Weston became the second British man to win a world skeleton title after Kristan Bromley in 2008. The 25-year-old from Surrey left taekwondo at age 17 due to a reported back injury and has three wins in six World Cups this season after considering quitting the sport over the summer, according to the BBC.

“What happened there [at Beijing 2022] hit us all really hard, and it took a while to get over,” he said, speaking of the whole British skeleton team that had no top-10 finishes after medals in the last five Olympics, according to the BBC.

Italian Amedeo Bagnis, whose best World Cup finish is eighth, took silver, a year after placing 11th at the Olympics. South Korean Jeong Seung-Gi earned bronze by one hundredth over Brit Chris Thompson, a year after placing 10th at the Olympics.

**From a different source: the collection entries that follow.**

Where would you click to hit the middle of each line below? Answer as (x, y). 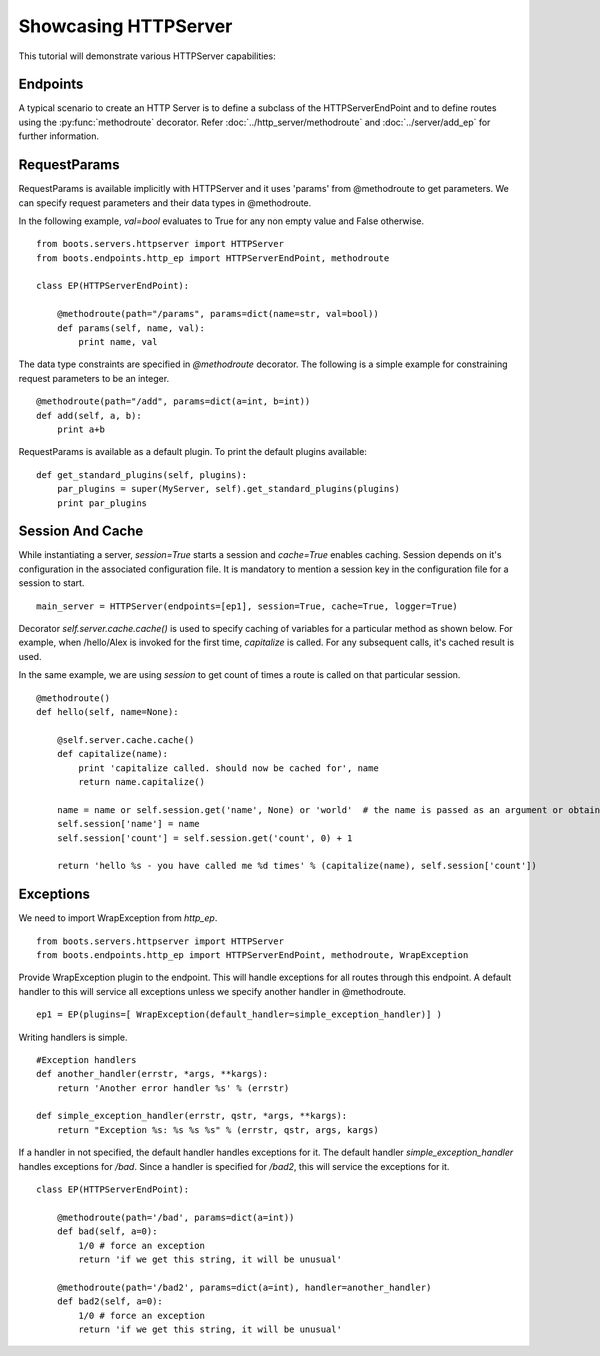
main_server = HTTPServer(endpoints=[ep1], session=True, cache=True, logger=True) (247, 606)
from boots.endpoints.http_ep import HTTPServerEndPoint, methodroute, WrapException (252, 954)
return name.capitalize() (141, 781)
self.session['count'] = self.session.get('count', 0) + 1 (204, 838)
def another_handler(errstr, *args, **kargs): (152, 1074)
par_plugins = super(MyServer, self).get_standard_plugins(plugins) (228, 489)
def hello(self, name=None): (107, 711)
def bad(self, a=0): (107, 1231)
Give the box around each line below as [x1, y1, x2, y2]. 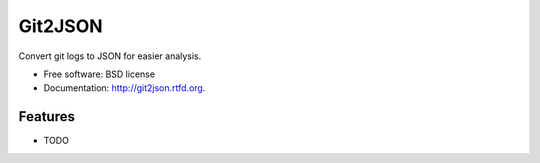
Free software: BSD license [43, 68, 155, 80]
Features [18, 108, 75, 125]
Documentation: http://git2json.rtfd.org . [43, 82, 206, 94]
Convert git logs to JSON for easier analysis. [18, 50, 202, 62]
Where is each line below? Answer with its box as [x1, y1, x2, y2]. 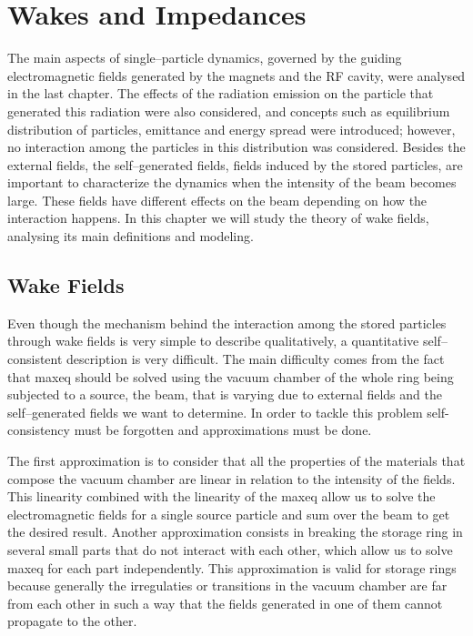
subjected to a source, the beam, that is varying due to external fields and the [7, 385, 442, 404]
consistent [7, 349, 63, 368]
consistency [7, 420, 70, 439]
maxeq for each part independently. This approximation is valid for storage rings [7, 558, 457, 577]
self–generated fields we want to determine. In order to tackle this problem [7, 402, 423, 421]
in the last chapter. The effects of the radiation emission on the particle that [7, 84, 434, 103]
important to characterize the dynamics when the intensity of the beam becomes [7, 173, 457, 192]
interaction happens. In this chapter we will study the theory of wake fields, [7, 208, 429, 227]
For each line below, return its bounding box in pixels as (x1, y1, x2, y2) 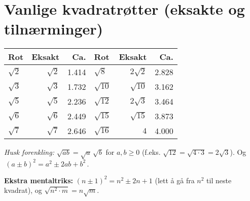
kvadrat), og (4, 185, 42, 195)
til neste (206, 175, 232, 185)
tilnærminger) (4, 18, 103, 39)
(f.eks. (141, 147, 161, 157)
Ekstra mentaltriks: (4, 175, 74, 185)
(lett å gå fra (155, 175, 195, 185)
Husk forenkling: (4, 147, 54, 157)
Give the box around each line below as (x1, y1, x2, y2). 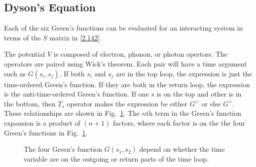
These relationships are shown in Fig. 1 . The (4, 108, 140, 118)
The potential (4, 49, 45, 59)
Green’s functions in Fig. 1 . (4, 127, 88, 137)
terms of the (4, 32, 41, 42)
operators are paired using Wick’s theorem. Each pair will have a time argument (4, 58, 247, 68)
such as (4, 68, 26, 78)
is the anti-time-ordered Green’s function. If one (4, 89, 149, 99)
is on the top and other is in (156, 89, 242, 99)
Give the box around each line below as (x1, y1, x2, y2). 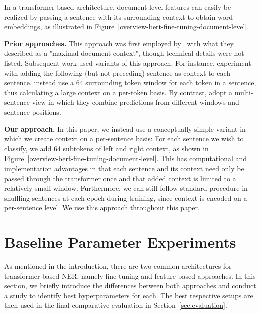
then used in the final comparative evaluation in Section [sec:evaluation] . (4, 300, 227, 310)
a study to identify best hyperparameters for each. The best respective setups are (4, 290, 253, 300)
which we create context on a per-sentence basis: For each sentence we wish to (4, 133, 244, 144)
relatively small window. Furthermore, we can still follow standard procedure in (4, 183, 248, 193)
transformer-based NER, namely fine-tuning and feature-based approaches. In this (4, 270, 256, 281)
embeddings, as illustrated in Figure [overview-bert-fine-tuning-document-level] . (4, 21, 249, 32)
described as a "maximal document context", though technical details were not (4, 48, 244, 58)
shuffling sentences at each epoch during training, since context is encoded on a (4, 192, 247, 203)
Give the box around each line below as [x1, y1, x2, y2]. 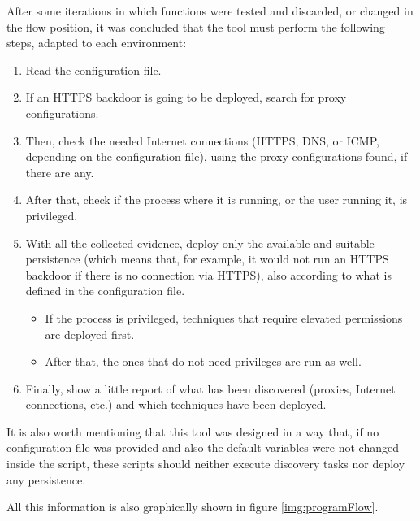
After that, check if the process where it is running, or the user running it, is [25, 191, 408, 208]
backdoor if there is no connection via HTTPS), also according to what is [25, 266, 392, 283]
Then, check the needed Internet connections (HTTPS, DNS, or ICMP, [25, 132, 379, 149]
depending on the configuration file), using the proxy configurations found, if [25, 148, 408, 165]
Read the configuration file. [25, 61, 162, 78]
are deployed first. [45, 325, 135, 342]
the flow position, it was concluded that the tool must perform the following [6, 18, 385, 35]
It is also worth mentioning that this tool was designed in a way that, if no [6, 423, 379, 440]
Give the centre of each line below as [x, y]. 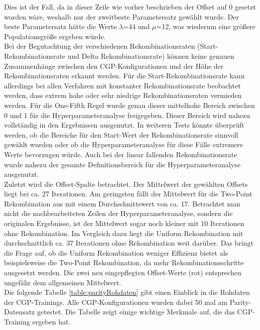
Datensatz [20, 312]
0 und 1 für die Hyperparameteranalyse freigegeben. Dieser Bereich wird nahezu [127, 115]
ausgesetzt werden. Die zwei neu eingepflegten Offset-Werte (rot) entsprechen [123, 272]
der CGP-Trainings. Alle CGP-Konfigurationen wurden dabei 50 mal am [116, 302]
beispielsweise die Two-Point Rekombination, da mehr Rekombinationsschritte [124, 262]
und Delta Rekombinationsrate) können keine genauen [151, 56]
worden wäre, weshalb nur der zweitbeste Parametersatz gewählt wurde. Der [121, 16]
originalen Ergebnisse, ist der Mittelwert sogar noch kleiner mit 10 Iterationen [124, 223]

Kreher, a 24-year-old sprint convert in her first full World Cup season, won by one hundredth of a second over Olympic bronze medalist Kimberley Bos of the Netherlands. Mimi Rahneva took bronze for Canada’s first Olympic or world skeleton medal since 2015.

Kreher extended Germany’s streak to six consecutive women’s world titles. Kreher, last year’s world junior champion, has three World Cup podiums this season, but no wins on the circuit.

Germany’s reigning Olympic champions Christopher Grotheer and Hannah Neise were 10th and 15th, respectively. Tina Hermann, who won the last three women’s world titles, was fifth.

Two other Olympic champions were absent: 2014 gold medalist Aleksandr Tretiyakov is out due to the ban on Russians for the war in Ukraine. Yun Sung-Bin, a 2018 gold medalist, is taking this season off but is expected to come back, according to the South Korean federation.

The top Americans were Hallie Clarke in 10th for the women and Austin Florian in 19th for the men. The last U.S. medalist at worlds was Noelle Pikus-Pace, who took silver in 2013.

Katie Uhlaender, the top U.S. finisher at the last worlds and last Olympics (sixth both times), has not competed this season after rupturing a tendon in her right ankle two months ago.

Worlds continue with the women’s monobob and two-man bobsled events Saturday and Sunday.